(Items from a dataset)
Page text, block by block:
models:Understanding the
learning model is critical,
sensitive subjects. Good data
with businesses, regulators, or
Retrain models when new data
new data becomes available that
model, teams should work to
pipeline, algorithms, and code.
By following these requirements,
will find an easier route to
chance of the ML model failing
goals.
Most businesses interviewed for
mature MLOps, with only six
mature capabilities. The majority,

Task details
What is needed is every line of the records that contains the word "with".

Solution to the exercise
with businesses, regulators, or
mature MLOps, with only six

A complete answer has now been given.